[RECORDS SUPPLIED]
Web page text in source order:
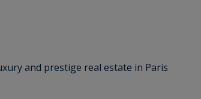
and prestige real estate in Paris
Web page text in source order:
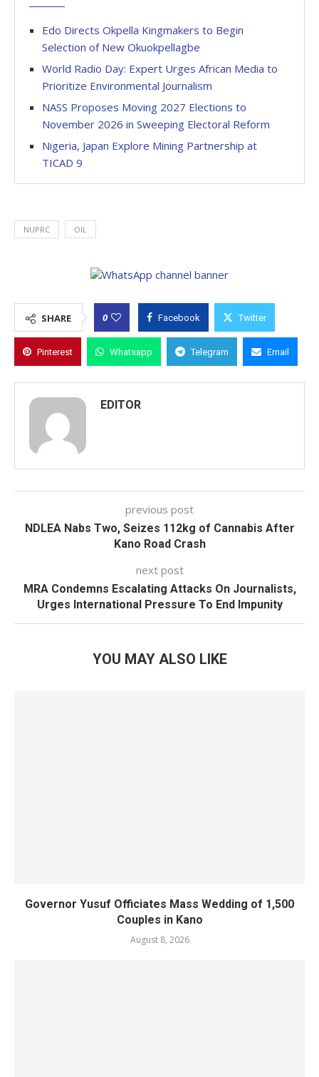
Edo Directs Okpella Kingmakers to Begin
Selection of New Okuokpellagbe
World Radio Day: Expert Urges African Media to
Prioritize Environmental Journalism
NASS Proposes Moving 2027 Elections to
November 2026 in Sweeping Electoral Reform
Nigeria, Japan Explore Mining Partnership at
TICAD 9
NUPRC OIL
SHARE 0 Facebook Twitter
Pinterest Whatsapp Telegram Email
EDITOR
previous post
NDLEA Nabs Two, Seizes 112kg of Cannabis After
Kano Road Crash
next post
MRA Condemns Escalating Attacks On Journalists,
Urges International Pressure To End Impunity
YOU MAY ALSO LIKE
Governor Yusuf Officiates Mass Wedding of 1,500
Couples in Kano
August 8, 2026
[/RECORDS SUPPLIED]
[RECORDS SUPPLIED]
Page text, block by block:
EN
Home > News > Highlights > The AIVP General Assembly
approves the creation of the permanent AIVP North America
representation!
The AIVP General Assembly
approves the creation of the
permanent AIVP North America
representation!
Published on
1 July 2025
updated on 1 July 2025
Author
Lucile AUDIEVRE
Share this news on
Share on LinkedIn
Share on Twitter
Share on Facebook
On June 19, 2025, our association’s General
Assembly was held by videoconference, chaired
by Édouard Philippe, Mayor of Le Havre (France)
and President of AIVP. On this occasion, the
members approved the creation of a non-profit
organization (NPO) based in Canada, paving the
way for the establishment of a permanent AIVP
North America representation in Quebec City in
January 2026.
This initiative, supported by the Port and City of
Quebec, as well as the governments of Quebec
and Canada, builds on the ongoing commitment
[/RECORDS SUPPLIED]
[RECORDS SUPPLIED]
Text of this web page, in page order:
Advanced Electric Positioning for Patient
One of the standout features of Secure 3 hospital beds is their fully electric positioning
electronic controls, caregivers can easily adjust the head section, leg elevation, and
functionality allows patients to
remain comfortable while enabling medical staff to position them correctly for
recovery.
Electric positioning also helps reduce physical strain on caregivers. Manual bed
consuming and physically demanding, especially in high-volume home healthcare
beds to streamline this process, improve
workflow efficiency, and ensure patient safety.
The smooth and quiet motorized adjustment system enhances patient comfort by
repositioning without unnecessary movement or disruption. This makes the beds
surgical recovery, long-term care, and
[/RECORDS SUPPLIED]
YOUR GOAL: Return exactly the lines above from the line that has "NASS Proposes Moving 2027 Elections to" through the line that has "August 8, 2026", inclusive, and nothing else.

ANSWER BOX:
NASS Proposes Moving 2027 Elections to
November 2026 in Sweeping Electoral Reform
Nigeria, Japan Explore Mining Partnership at
TICAD 9
NUPRC OIL
SHARE 0 Facebook Twitter
Pinterest Whatsapp Telegram Email
EDITOR
previous post
NDLEA Nabs Two, Seizes 112kg of Cannabis After
Kano Road Crash
next post
MRA Condemns Escalating Attacks On Journalists,
Urges International Pressure To End Impunity
YOU MAY ALSO LIKE
Governor Yusuf Officiates Mass Wedding of 1,500
Couples in Kano
August 8, 2026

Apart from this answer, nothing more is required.